Thermal runaway induced gas hazard for cell-to-pack (CTP) lithium-ion battery pack

Abstract

The Cell-To-Pack (CTP) structure improves the energy density of the battery system, thereby increasing the driving range of electric vehicles. However, a more compact structure leads to high level of failure hazard, especially for the intensive gas venting caused by battery thermal runaway. This study conducts the thermal runaway experiment of a CTP battery pack, and establishes a gas eruption model to reveal the influence of the venting gas temperature, concentration, and pressure on the thermal hazard of the CTP battery pack, once a single cell undergoes thermal runaway failure. Results show that the hot gas (>670 °C) can melt the sheet molding compound (SMC) cover whose melting point is about 260 °C within 60 min. Hot flammable gas was self-ignited after it burst out from a melt hole on the cover.
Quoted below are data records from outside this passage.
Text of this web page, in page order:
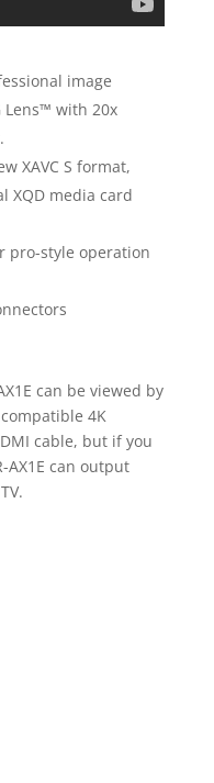
image
Lens™ with 20x
XAVC S format,
XQD media card
pro-style operation
can be viewed by
4K
cable, but if you
AX1E can output
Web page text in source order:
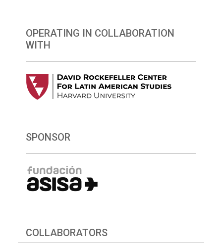
OPERATING IN COLLABORATION
WITH
SPONSOR
COLLABORATORS
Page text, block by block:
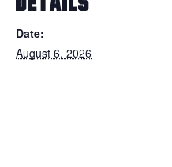
Date:
August 6, 2026
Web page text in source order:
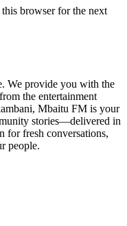
browser for the next
We provide you with the
the entertainment
Mbaitu FM is your
stories—delivered in
for fresh conversations,
people.
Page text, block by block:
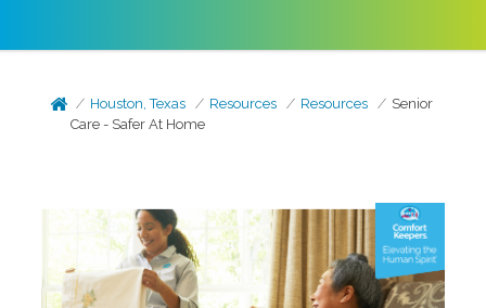
Houston, Texas Resources Resources
Senior
Care - Safer At Home
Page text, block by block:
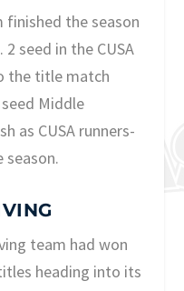
finished the season
seed in the CUSA
the title match
Middle
as CUSA runners-
team had won
heading into its
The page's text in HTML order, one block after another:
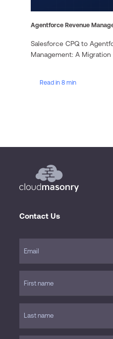
Read in 8 min
Agentforce Revenue
Salesforce CPQ to
Management: A Migration
Contact Us
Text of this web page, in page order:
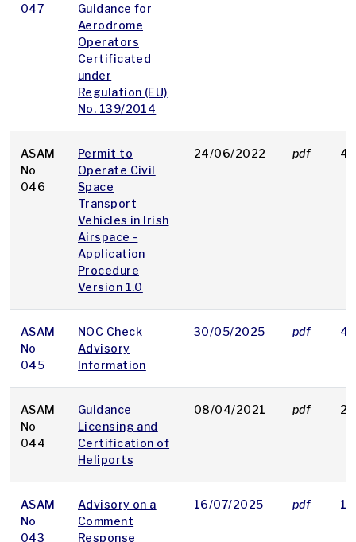
047
Guidance for
Aerodrome
Operators
Certificated
under
Regulation (EU)
No. 139/2014
ASAM
No
046
Permit to
Operate Civil
Space
Transport
Vehicles in Irish
Airspace -
Application
Procedure
Version 1.0
24/06/2022 pdf
ASAM
No
045
NOC Check
Advisory
Information
30/05/2025 pdf
ASAM
No
044
Guidance
Licensing and
Certification of
Heliports
08/04/2021 pdf
ASAM
No
043
Advisory on a
Comment
Response
16/07/2025 pdf
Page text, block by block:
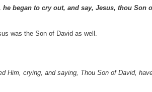
began to cry out, and say, Jesus, thou Son
was the Son of David as well.
Him, crying, and saying, Thou Son of David,
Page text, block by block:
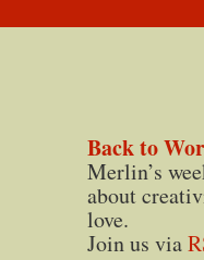
Back to
Merlin’s
about
love.
Join us via
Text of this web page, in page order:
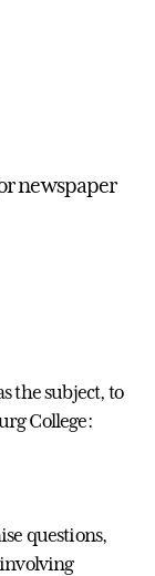
newspaper
the subject, to
College:
questions,
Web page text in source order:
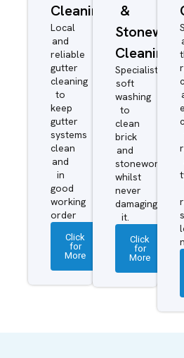
Cleaning
Local
and
reliable
gutter
cleaning
to
keep
gutter
systems
clean
and
in
good
working
order
Click
for
More
&
Stonework
Cleaning
Specialist
soft
washing
to
clean
brick
and
stonework
whilst
never
damaging
it.
Click
for
More
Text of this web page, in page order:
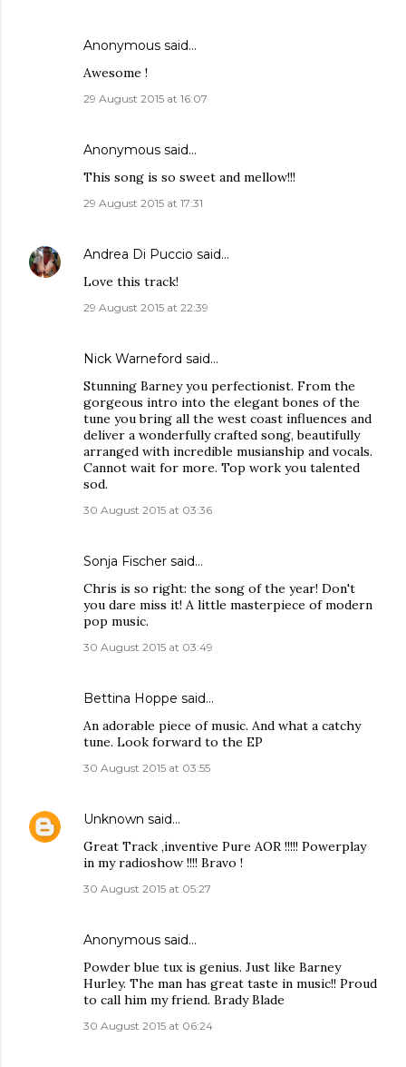
Anonymous said…
Awesome !
29 August 2015 at 16:07
Anonymous said…
This song is so sweet and mellow!!!
29 August 2015 at 17:31
Andrea Di Puccio said…
Love this track!
29 August 2015 at 22:39
Nick Warneford said…
Stunning Barney you perfectionist. From the
gorgeous intro into the elegant bones of the
tune you bring all the west coast influences and
deliver a wonderfully crafted song, beautifully
arranged with incredible musianship and vocals.
Cannot wait for more. Top work you talented
sod.
30 August 2015 at 03:36
Sonja Fischer said…
Chris is so right: the song of the year! Don't
you dare miss it! A little masterpiece of modern
pop music.
30 August 2015 at 03:49
Bettina Hoppe said…
An adorable piece of music. And what a catchy
tune. Look forward to the EP
30 August 2015 at 03:55
Unknown said…
Great Track ,inventive Pure AOR !!!!! Powerplay
in my radioshow !!!! Bravo !
30 August 2015 at 05:27
Anonymous said…
Powder blue tux is genius. Just like Barney
Hurley. The man has great taste in music!! Proud
to call him my friend. Brady Blade
30 August 2015 at 06:24
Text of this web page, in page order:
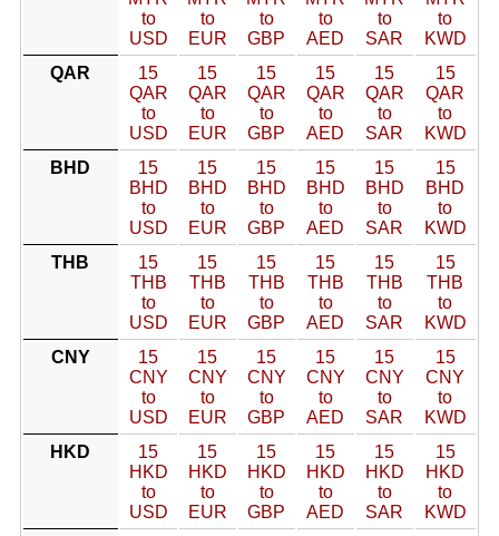
to
USD
to
EUR
to
GBP
to
AED
to
SAR
to
KWD
QAR
15
QAR
to
USD
15
QAR
to
EUR
15
QAR
to
GBP
15
QAR
to
AED
15
QAR
to
SAR
15
QAR
to
KWD
BHD
15
BHD
to
USD
15
BHD
to
EUR
15
BHD
to
GBP
15
BHD
to
AED
15
BHD
to
SAR
15
BHD
to
KWD
THB
15
THB
to
USD
15
THB
to
EUR
15
THB
to
GBP
15
THB
to
AED
15
THB
to
SAR
15
THB
to
KWD
CNY
15
CNY
to
USD
15
CNY
to
EUR
15
CNY
to
GBP
15
CNY
to
AED
15
CNY
to
SAR
15
CNY
to
KWD
HKD
15
HKD
to
USD
15
HKD
to
EUR
15
HKD
to
GBP
15
HKD
to
AED
15
HKD
to
SAR
15
HKD
to
KWD
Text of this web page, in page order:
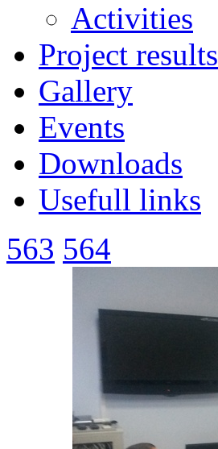
Activities
Project results
Gallery
Events
Downloads
Usefull links
563 564
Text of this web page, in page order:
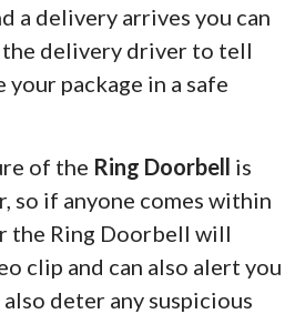
a delivery arrives you can
the delivery driver to tell
package in a safe
of the Ring Doorbell is
so if anyone comes within
the Ring Doorbell will
clip and can also alert you
deter any suspicious
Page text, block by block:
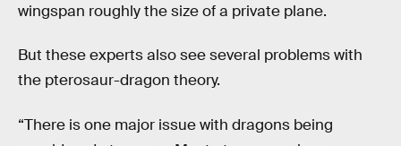
wingspan roughly the size of a private plane.
But these experts also see several problems with
the pterosaur-dragon theory.
“There is one major issue with dragons being
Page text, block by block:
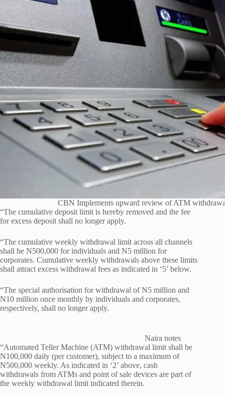
CBN Implements upward review of ATM
“The cumulative deposit limit is hereby removed and the fee
for excess deposit shall no longer apply.
“The cumulative weekly withdrawal limit across all channels
shall be N500,000 for individuals and N5 million for
corporates. Cumulative weekly withdrawals above these limits
shall attract excess withdrawal fees as indicated in ‘5’ below.
“The special authorisation for withdrawal of N5 million and
N10 million once monthly by individuals and corporates,
respectively, shall no longer apply.
Naira notes
“Automated Teller Machine (ATM) withdrawal limit shall be
N100,000 daily (per customer), subject to a maximum of
N500,000 weekly. As indicated in ‘2’ above, cash
withdrawals from ATMs and point of sale devices are part of
the weekly withdrawal limit indicated therein.
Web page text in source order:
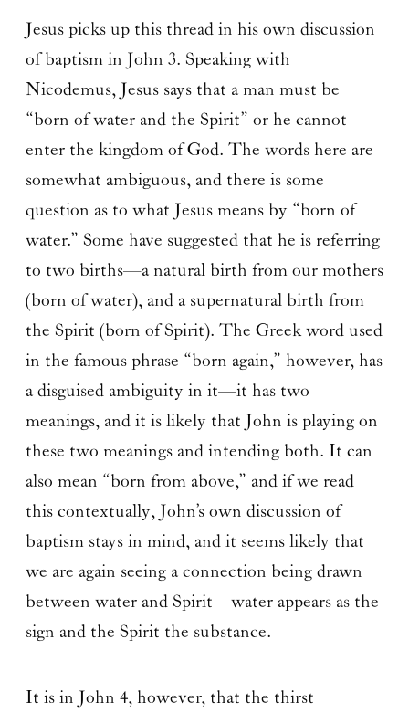
Jesus picks up this thread in his own discussion
of baptism in John 3. Speaking with
Nicodemus, Jesus says that a man must be
“born of water and the Spirit” or he cannot
enter the kingdom of God. The words here are
somewhat ambiguous, and there is some
question as to what Jesus means by “born of
water.” Some have suggested that he is referring
to two births—a natural birth from our mothers
(born of water), and a supernatural birth from
the Spirit (born of Spirit). The Greek word used
in the famous phrase “born again,” however, has
a disguised ambiguity in it—it has two
meanings, and it is likely that John is playing on
these two meanings and intending both. It can
also mean “born from above,” and if we read
this contextually, John’s own discussion of
baptism stays in mind, and it seems likely that
we are again seeing a connection being drawn
between water and Spirit—water appears as the
sign and the Spirit the substance.
It is in John 4, however, that the thirst
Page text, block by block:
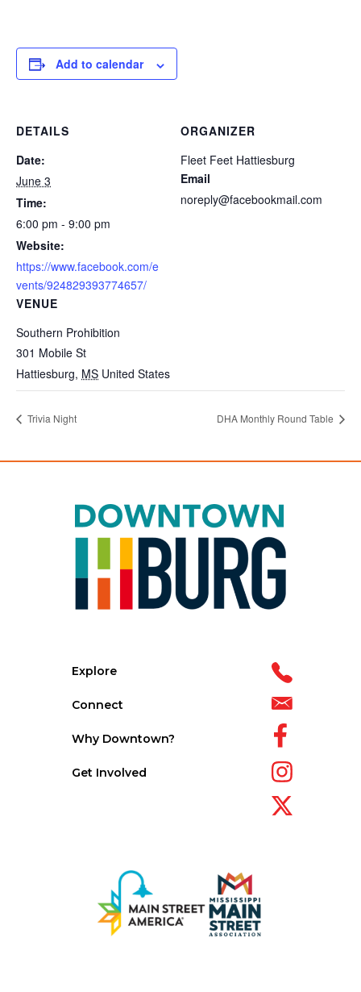
Add to calendar
DETAILS
Date:
June 3
Time:
6:00 pm - 9:00 pm
Website:
https://www.facebook.com/e
vents/924829393774657/
VENUE
Southern Prohibition
301 Mobile St
Hattiesburg, MS United States
ORGANIZER
Fleet Feet Hattiesburg
Email
noreply@facebookmail.com
Trivia Night DHA Monthly Round Table
Explore
Connect
Why Downtown?
Get Involved
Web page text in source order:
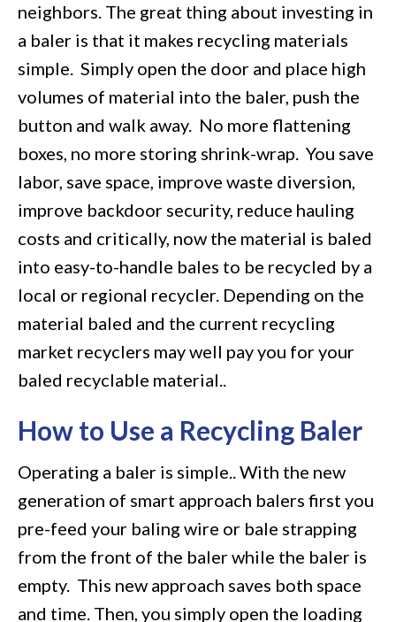
neighbors. The great thing about investing in
a baler is that it makes recycling materials
simple. Simply open the door and place high
volumes of material into the baler, push the
button and walk away. No more flattening
boxes, no more storing shrink-wrap. You save
labor, save space, improve waste diversion,
improve backdoor security, reduce hauling
costs and critically, now the material is baled
into easy-to-handle bales to be recycled by a
local or regional recycler. Depending on the
material baled and the current recycling
market recyclers may well pay you for your
baled recyclable material..
How to Use a Recycling Baler
Operating a baler is simple.. With the new
generation of smart approach balers first you
pre-feed your baling wire or bale strapping
from the front of the baler while the baler is
empty. This new approach saves both space
and time. Then, you simply open the loading
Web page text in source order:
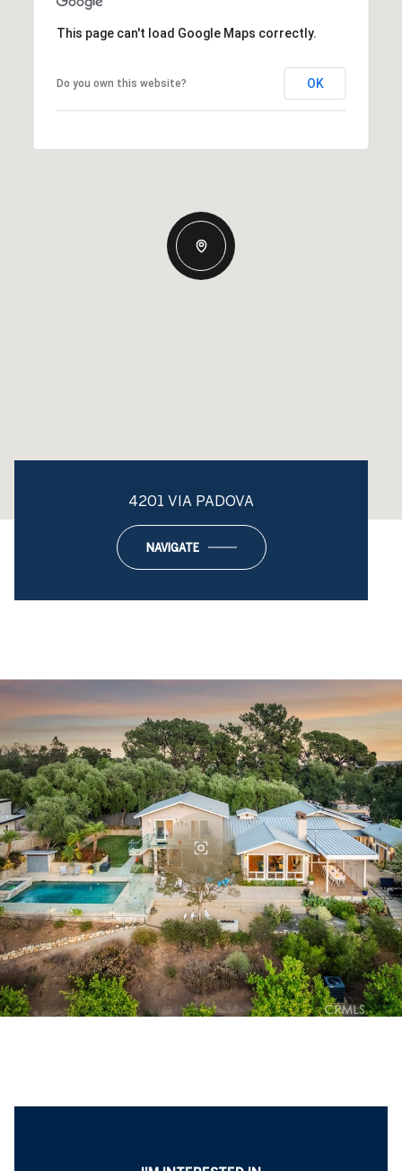
This page can't load Google Maps correctly.
Do you own this website? OK
4201 VIA PADOVA
NAVIGATE
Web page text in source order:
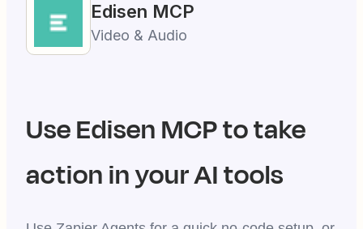
Edisen MCP
Video & Audio
UseEdisenMCP to take
action in your AI tools
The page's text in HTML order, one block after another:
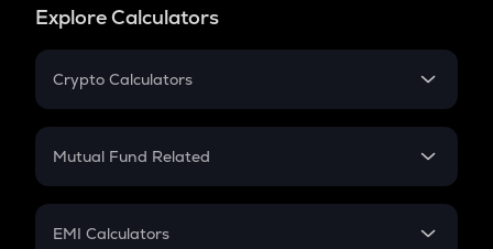
Explore Calculators
Crypto Calculators
Crypto SIP Calculator
Crypto Futures
Mutual Fund Related
Mutual Fund
EMI Calculators
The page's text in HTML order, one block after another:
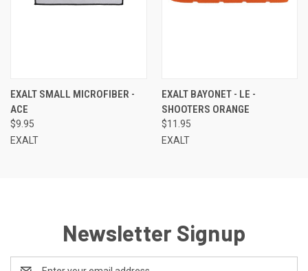
EXALT SMALL MICROFIBER -
ACE
$9.95
EXALT
EXALT BAYONET - LE -
SHOOTERS ORANGE
$11.95
EXALT
Newsletter Signup
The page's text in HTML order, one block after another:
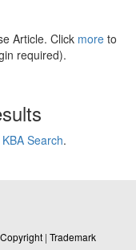
Article. Click more to
required).
Search.
Copyright | Trademark
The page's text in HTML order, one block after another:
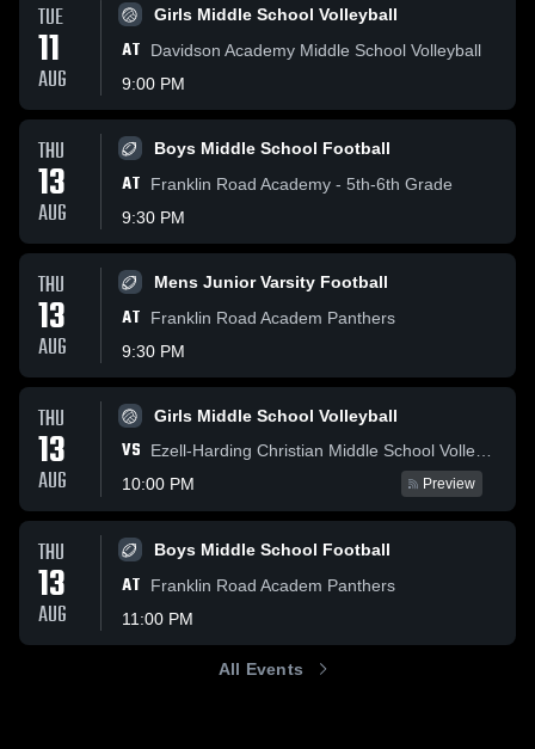
TUE
11
AUG
Girls Middle School Volleyball
AT
Davidson Academy Middle School Volleyball
9:00 PM
THU
13
AUG
Boys Middle School Football
AT
Franklin Road Academy - 5th-6th Grade
9:30 PM
THU
13
AUG
Mens Junior Varsity Football
AT
Franklin Road Academ Panthers
9:30 PM
THU
13
AUG
Girls Middle School Volleyball
VS
10:00 PM
Preview
THU
13
AUG
Boys Middle School Football
AT
Franklin Road Academ Panthers
11:00 PM
All Events
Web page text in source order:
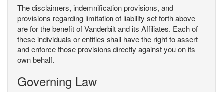
The disclaimers, indemnification provisions, and
provisions regarding limitation of liability set forth above
are for the benefit of Vanderbilt and its Affiliates. Each of
these individuals or entities shall have the right to assert
and enforce those provisions directly against you on its
own behalf.
Governing Law
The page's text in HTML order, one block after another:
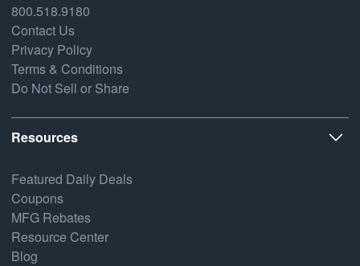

Simulation results point out that hot vent gas accelerates the thermal runaway propagation to adjacent cells. The vented carbonate electrolyte will liquefy and accumulate at the bottom corners of the battery pack. The pressure of the vent gas causes the obvious deformation of the pack cover, and the maximum stress and plastic strain of the cover can be as high as 70.59 MPa and 1.9 %, respectively. The results help guide the safety design of a high-compact and high-energy battery pack.